Records drawn from a dataset
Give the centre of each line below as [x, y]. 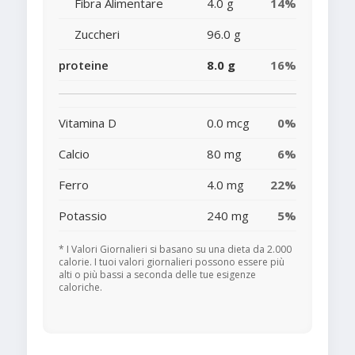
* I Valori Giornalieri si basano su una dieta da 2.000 [175, 250]
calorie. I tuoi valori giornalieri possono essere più [172, 262]
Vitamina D [88, 123]
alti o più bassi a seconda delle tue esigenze [157, 275]
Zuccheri [97, 34]
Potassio [83, 216]
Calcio [74, 154]
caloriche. [80, 288]
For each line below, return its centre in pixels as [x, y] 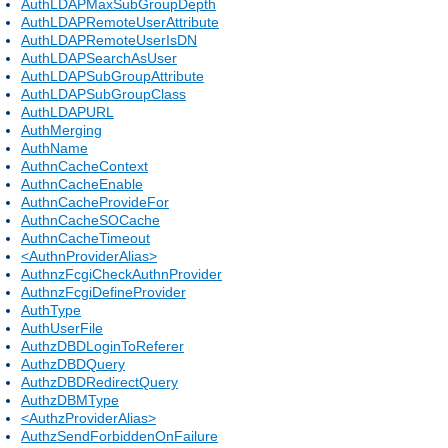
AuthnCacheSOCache [90, 219]
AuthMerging [61, 129]
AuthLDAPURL [67, 111]
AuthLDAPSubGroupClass [103, 93]
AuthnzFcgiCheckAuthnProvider [121, 273]
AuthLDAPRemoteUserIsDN [109, 39]
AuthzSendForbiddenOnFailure [119, 435]
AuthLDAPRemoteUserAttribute [120, 21]
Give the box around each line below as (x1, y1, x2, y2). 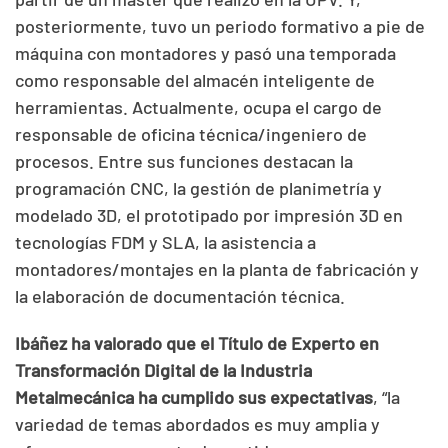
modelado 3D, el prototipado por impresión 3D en (15, 203, 403, 226)
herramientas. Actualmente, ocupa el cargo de (15, 95, 382, 118)
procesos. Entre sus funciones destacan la (15, 149, 353, 172)
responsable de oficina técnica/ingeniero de (15, 122, 367, 145)
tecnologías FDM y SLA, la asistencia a (15, 230, 316, 253)
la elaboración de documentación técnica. (15, 284, 345, 307)
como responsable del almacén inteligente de (15, 68, 375, 91)
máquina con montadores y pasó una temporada (15, 41, 396, 64)
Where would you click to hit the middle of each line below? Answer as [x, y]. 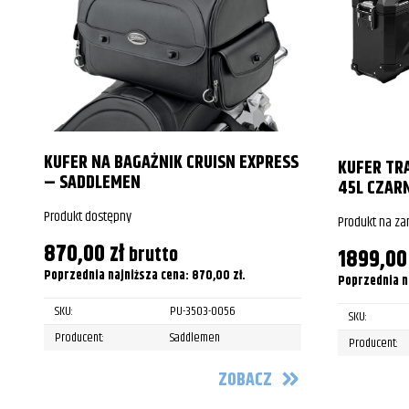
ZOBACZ [245, 381]
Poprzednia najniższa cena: [118, 275]
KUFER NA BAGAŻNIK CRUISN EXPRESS [171, 163]
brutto [153, 255]
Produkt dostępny [88, 216]
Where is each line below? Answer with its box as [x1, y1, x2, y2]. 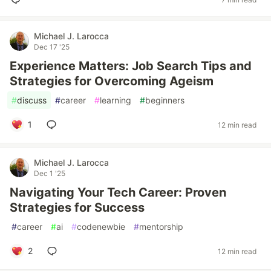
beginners [145, 95, 184, 105]
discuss [17, 95, 47, 105]
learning [100, 95, 131, 105]
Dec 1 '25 [34, 169, 65, 178]
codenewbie [77, 221, 125, 232]
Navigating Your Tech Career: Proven [10, 185, 226, 200]
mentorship [139, 221, 183, 232]
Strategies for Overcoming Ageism [10, 74, 214, 88]
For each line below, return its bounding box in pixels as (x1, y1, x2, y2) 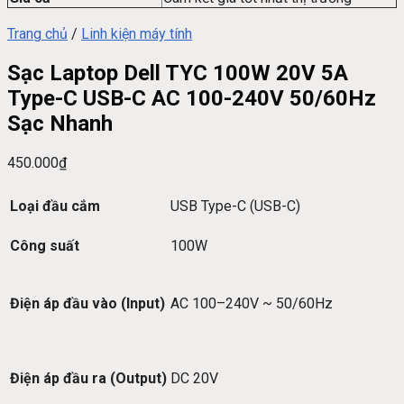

### WHAT NEEDS TO BE DONE
Quote the data above in full, leaving out the pictures it holds.

### PROBLEM SOLUTION
Give the centre of each line below as [x, y]. 
* I Valori Giornalieri si basano su una dieta da 2.000 [175, 250]
calorie. I tuoi valori giornalieri possono essere più [172, 262]
Vitamina D [88, 123]
alti o più bassi a seconda delle tue esigenze [157, 275]
Zuccheri [97, 34]
Potassio [83, 216]
Calcio [74, 154]
caloriche. [80, 288]
For each line below, return its centre in pixels as [x, y] 
AuthnCacheSOCache [90, 219]
AuthMerging [61, 129]
AuthLDAPURL [67, 111]
AuthLDAPSubGroupClass [103, 93]
AuthnzFcgiCheckAuthnProvider [121, 273]
AuthLDAPRemoteUserIsDN [109, 39]
AuthzSendForbiddenOnFailure [119, 435]
AuthLDAPRemoteUserAttribute [120, 21]
Give the box around each line below as (x1, y1, x2, y2). 
modelado 3D, el prototipado por impresión 3D en (15, 203, 403, 226)
herramientas. Actualmente, ocupa el cargo de (15, 95, 382, 118)
procesos. Entre sus funciones destacan la (15, 149, 353, 172)
responsable de oficina técnica/ingeniero de (15, 122, 367, 145)
tecnologías FDM y SLA, la asistencia a (15, 230, 316, 253)
la elaboración de documentación técnica. (15, 284, 345, 307)
como responsable del almacén inteligente de (15, 68, 375, 91)
máquina con montadores y pasó una temporada (15, 41, 396, 64)
Where would you click to hit the middle of each line below? Answer as [x, y]. 
ZOBACZ [245, 381]
Poprzednia najniższa cena: [118, 275]
KUFER NA BAGAŻNIK CRUISN EXPRESS [171, 163]
brutto [153, 255]
Produkt dostępny [88, 216]
Where is each line below? Answer with its box as [x1, y1, x2, y2]. 
beginners [145, 95, 184, 105]
discuss [17, 95, 47, 105]
learning [100, 95, 131, 105]
Dec 1 '25 [34, 169, 65, 178]
codenewbie [77, 221, 125, 232]
Navigating Your Tech Career: Proven [10, 185, 226, 200]
mentorship [139, 221, 183, 232]
Strategies for Overcoming Ageism [10, 74, 214, 88]
For each line below, return its bounding box in pixels as (x1, y1, x2, y2) 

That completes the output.